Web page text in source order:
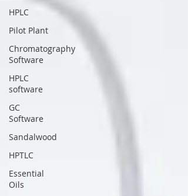
HPLC
Pilot Plant
Chromatography
Software
HPLC
software
GC
Software
Sandalwood
HPTLC
Essential
Oils
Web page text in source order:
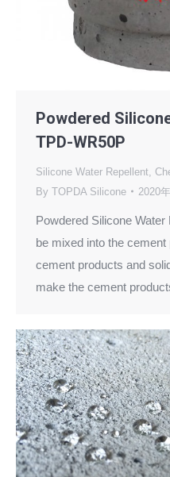
Powdered
TPD-WR50P
Silicone Water Repellent
By TOPDA Silicone 2020
Powdered Silicone
be mixed into the
cement products and
make the cement
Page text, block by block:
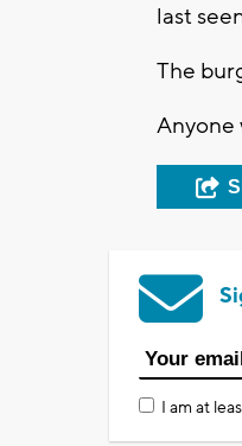
last
The
Anyone
I am at
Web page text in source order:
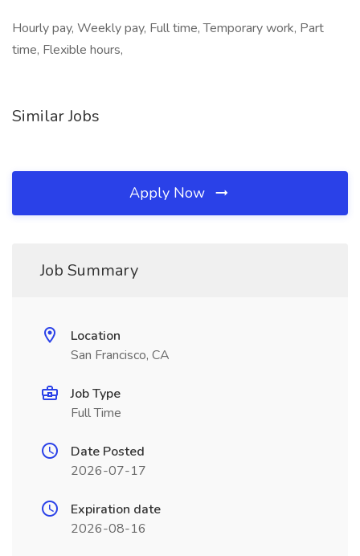
Hourly pay, Weekly pay, Full time, Temporary work, Part
time, Flexible hours,
Similar Jobs
Apply Now
Job Summary
Location
San Francisco, CA
Job Type
Full Time
Date Posted
2026-07-17
Expiration date
2026-08-16
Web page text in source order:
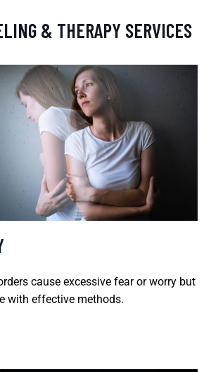
& THERAPY SERVICES
cause excessive fear or worry but
with effective methods.
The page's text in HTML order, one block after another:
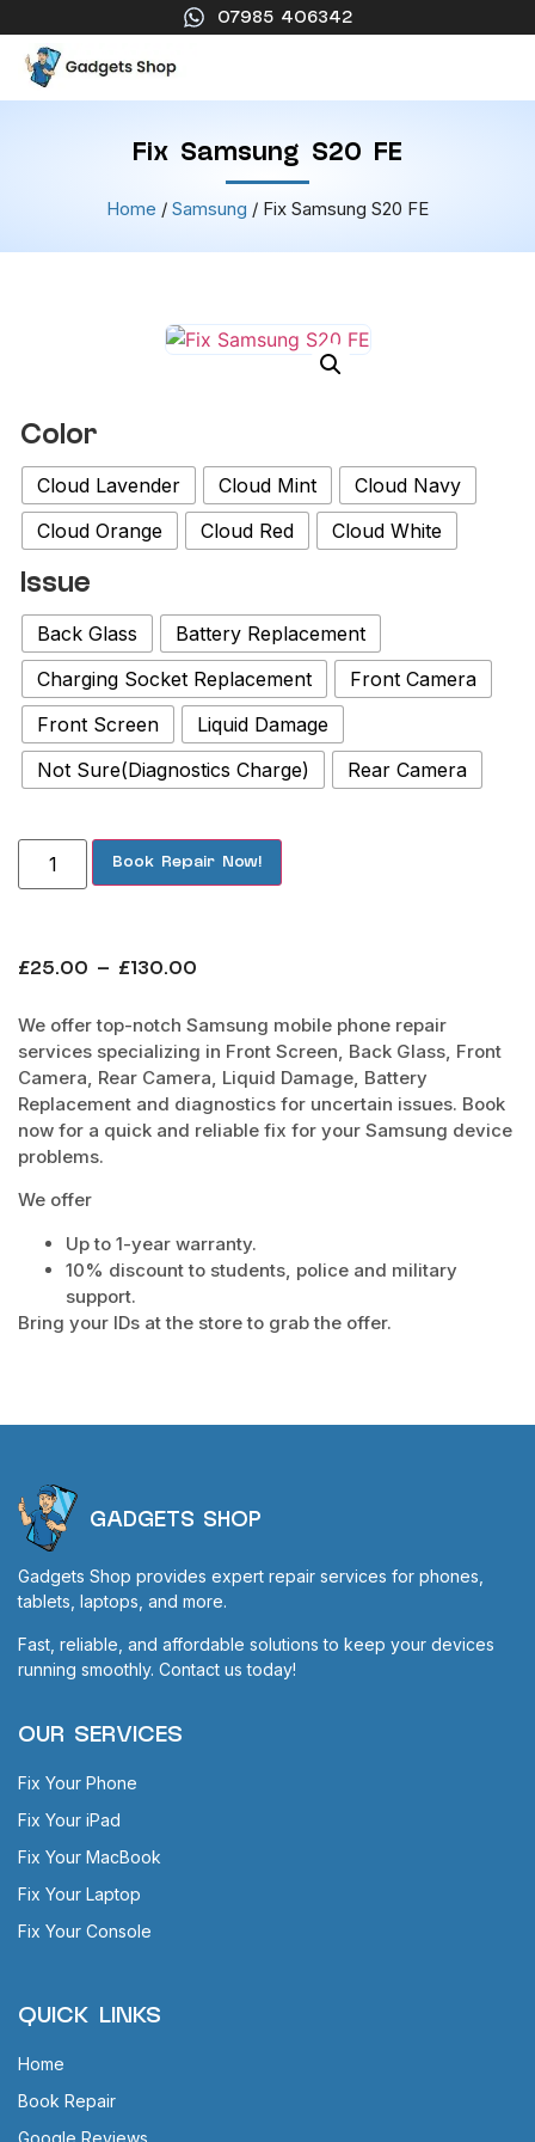
07985 406342
Fix Samsung S20 FE
Home / Samsung / Fix Samsung S20 FE
Color
Cloud Lavender Cloud Mint
Cloud Navy
Cloud Orange
Cloud Red Cloud White
Issue
Back Glass
Battery Replacement
Charging Socket Replacement
Front Camera
Front Screen
Liquid Damage
Not Sure(Diagnostics Charge)
Rear Camera
Book Repair Now!
£25.00 – £130.00
We offer top-notch Samsung mobile phone repair
services specializing in Front Screen, Back Glass, Front
Camera, Rear Camera, Liquid Damage, Battery
Replacement and diagnostics for uncertain issues. Book
now for a quick and reliable fix for your Samsung device
problems.
We offer
Up to 1-year warranty.
10% discount to students, police and military
support.
Bring your IDs at the store to grab the offer.
GADGETS SHOP
Gadgets Shop provides expert repair services for phones,
tablets, laptops, and more.
Fast, reliable, and affordable solutions to keep your devices
running smoothly. Contact us today!
OUR SERVICES
Fix Your Phone
Fix Your iPad
Fix Your MacBook
Fix Your Laptop
Fix Your Console
QUICK LINKS
Home
Book Repair
Google Reviews
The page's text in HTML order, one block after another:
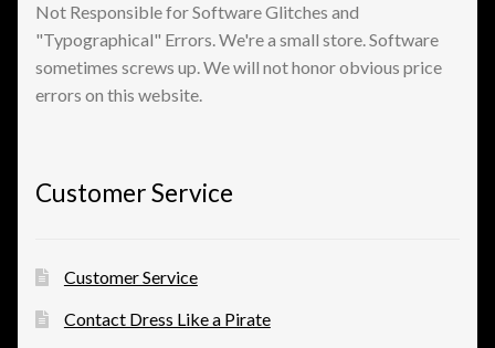
Not Responsible for Software Glitches and
"Typographical" Errors. We're a small store. Software
sometimes screws up. We will not honor obvious price
errors on this website.
Customer Service
Customer Service
Contact Dress Like a Pirate
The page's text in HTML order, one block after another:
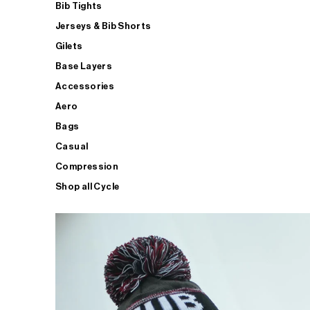
Bib Tights
Jerseys & Bib Shorts
Gilets
Base Layers
Accessories
Aero
Bags
Casual
Compression
Shop all Cycle
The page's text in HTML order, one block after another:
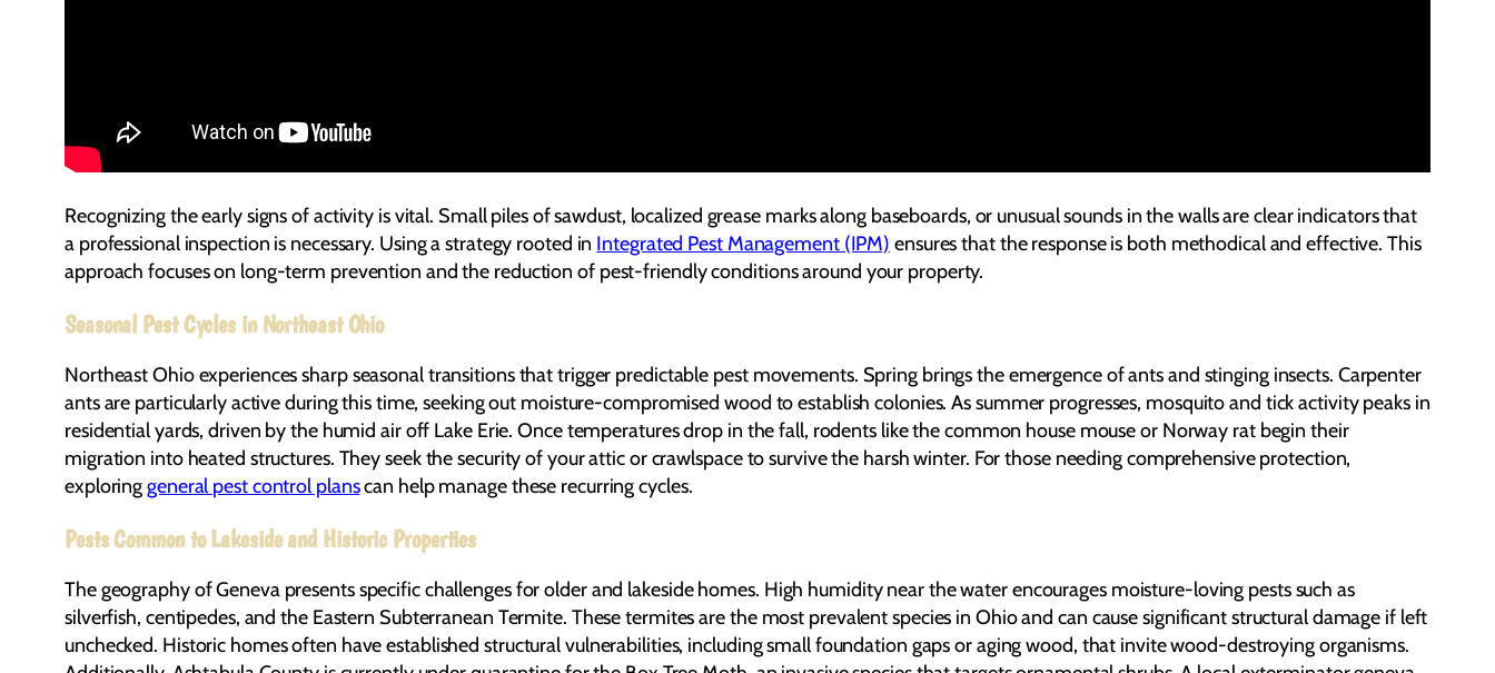
Recognizing the early signs of activity is vital. Small piles of sawdust, localized grease marks along baseboards, or unusual sounds in the walls are clear indicators that
a professional inspection is necessary. Using a strategy rooted in Integrated Pest Management (IPM) ensures that the response is both methodical and effective. This
approach focuses on long-term prevention and the reduction of pest-friendly conditions around your property.
Seasonal Pest Cycles in Northeast Ohio
Northeast Ohio experiences sharp seasonal transitions that trigger predictable pest movements. Spring brings the emergence of ants and stinging insects. Carpenter
ants are particularly active during this time, seeking out moisture-compromised wood to establish colonies. As summer progresses, mosquito and tick activity peaks in
residential yards, driven by the humid air off Lake Erie. Once temperatures drop in the fall, rodents like the common house mouse or Norway rat begin their
migration into heated structures. They seek the security of your attic or crawlspace to survive the harsh winter. For those needing comprehensive protection,
exploringgeneral pest control planscan help manage these recurring cycles.
Pests Common to Lakeside and Historic Properties
The geography of Geneva presents specific challenges for older and lakeside homes. High humidity near the water encourages moisture-loving pests such as
silverfish, centipedes, and the Eastern Subterranean Termite. These termites are the most prevalent species in Ohio and can cause significant structural damage if left
unchecked. Historic homes often have established structural vulnerabilities, including small foundation gaps or aging wood, that invite wood-destroying organisms.
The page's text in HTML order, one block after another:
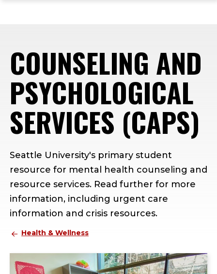
COUNSELING AND
PSYCHOLOGICAL
SERVICES (CAPS)
Seattle University's primary student
resource for mental health counseling and
resource services. Read further for more
information, including urgent care
information and crisis resources.
Health & Wellness
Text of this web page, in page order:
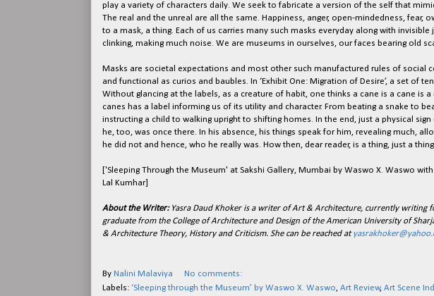
play a variety of characters daily. We seek to fabricate a version of the self that
The real and the unreal are all the same. Happiness, anger, open-mindedness, fear,
to a mask, a thing. Each of us carries many such masks everyday along with
clinking, making much noise. We are museums in ourselves, our faces bearing old
Masks are societal expectations and most other such manufactured rules of social
and functional as curios and baubles. In ‘Exhibit One: Migration of Desire’, a set of
Without glancing at the labels, as a creature of habit, one thinks a cane is a cane is
canes has a label informing us of its utility and character. From beating a snake to
instructing a child to walking upright to shifting homes. In the end, just a physical
he, too, was once there. In his absence, his things speak for him, revealing much,
he did not and hence, who he really was. How then, dear reader, is a thing, just a
['Sleeping Through the Museum' at Sakshi Gallery, Mumbai by Waswo X. Waswo
Lal Kumhar]
About the Writer: Yasra Daud Khoker is a writer of Art & Architecture, currently writing
graduate from the College of Architecture and Design of the American University of
& Architecture Theory, History and Criticism. She can be reached at
By Nalini Malaviya
No comments:
Labels: ‘Sleeping through the Museum’ by Waswo X. Waswo, Art Review, Art Scene
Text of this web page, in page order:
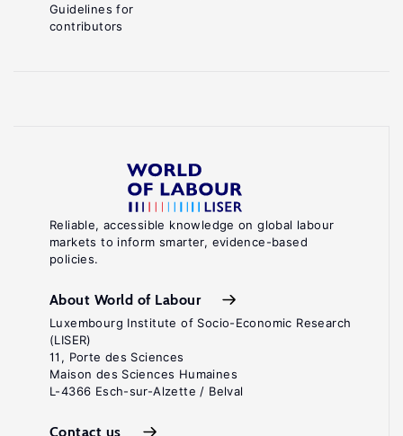
Reliable, accessible knowledge on global labour
markets to inform smarter, evidence-based
policies.
About World of Labour
Luxembourg Institute of Socio-Economic Research
(LISER)
11, Porte des Sciences
Maison des Sciences Humaines
L-4366 Esch-sur-Alzette / Belval
Contact us
Guidelines for
contributors
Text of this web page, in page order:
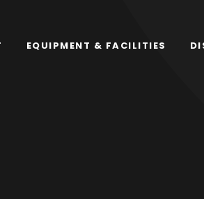
EQUIPMENT & FACILITIES
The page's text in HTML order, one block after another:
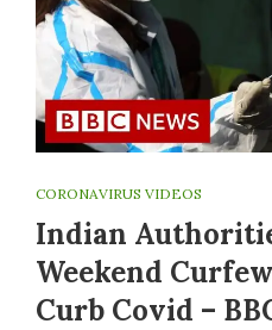
CORONAVIRUS VIDEOS
Indian
Weekend
Curb Covid –
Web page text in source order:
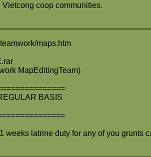
coop communities.
maps.htm
MapEditingTeam)
BASIS
weeks latrine duty for any of you grunts
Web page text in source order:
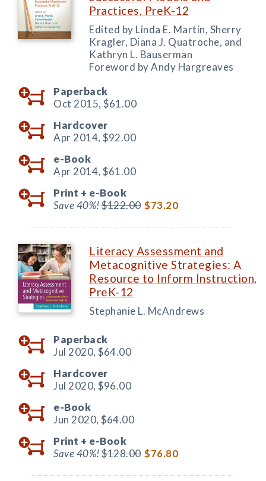
Practices, PreK-12
Edited by Linda E. Martin, Sherry
Kragler, Diana J. Quatroche, and
Kathryn L. Bauserman
Foreword by Andy Hargreaves
Paperback
Oct 2015, $61.00
Hardcover
Apr 2014, $92.00
e-Book
Apr 2014, $61.00
Print + e-Book
Save 40%!$122.00 $73.20
Literacy Assessment and
Metacognitive Strategies: A
Resource to Inform Instruction,
PreK-12
Stephanie L. McAndrews
Paperback
Jul 2020, $64.00
Hardcover
Jul 2020, $96.00
e-Book
Jun 2020, $64.00
Print + e-Book
Save 40%!$128.00 $76.80
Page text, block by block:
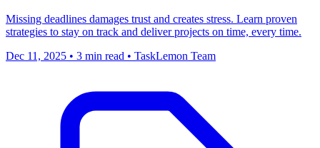
Missing deadlines damages trust and creates stress. Learn proven
strategies to stay on track and deliver projects on time, every time.
Dec 11, 2025 • 3 min read • TaskLemon Team
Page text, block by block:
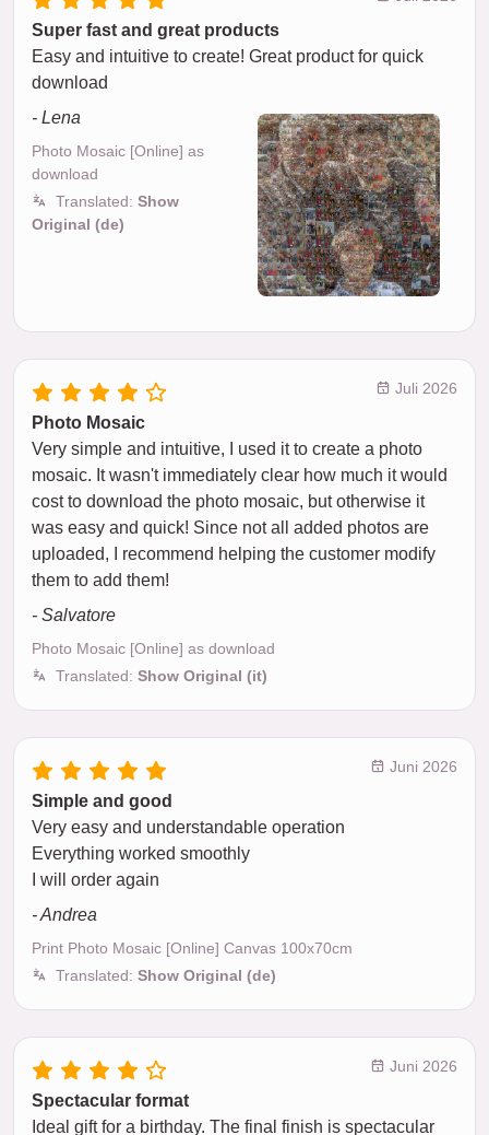
Super fast and great products
Easy and intuitive to create! Great product for quick
download
- Lena
Photo Mosaic [Online] as
download
Translated: Show
Original (de)
Juli 2026
Photo Mosaic
Very simple and intuitive, I used it to create a photo
mosaic. It wasn't immediately clear how much it would
cost to download the photo mosaic, but otherwise it
was easy and quick! Since not all added photos are
uploaded, I recommend helping the customer modify
them to add them!
- Salvatore
Photo Mosaic [Online] as download
Translated: Show Original (it)
Juni 2026
Simple and good
Very easy and understandable operation
Everything worked smoothly
I will order again
- Andrea
Print Photo Mosaic [Online] Canvas 100x70cm
Translated: Show Original (de)
Juni 2026
Spectacular format
Ideal gift for a birthday. The final finish is spectacular
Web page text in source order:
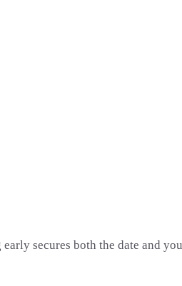
secures both the date and
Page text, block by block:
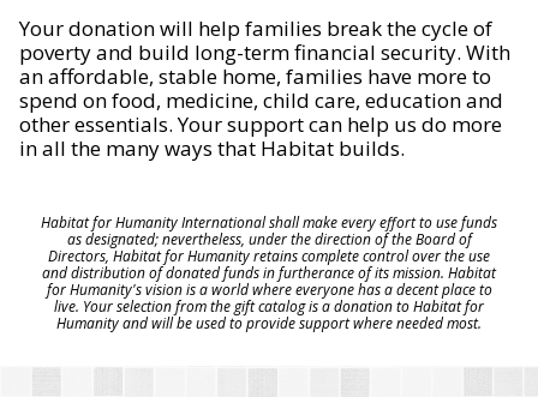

□ □ □ □ □ □ □

_EXERCISE BRIEF:_ From the records above, copy every line that includes the word "Camera".

_SOLUTION FOR THIS EXERCISE:_
Front Camera
Rear Camera
Camera, Rear Camera, Liquid Damage, Battery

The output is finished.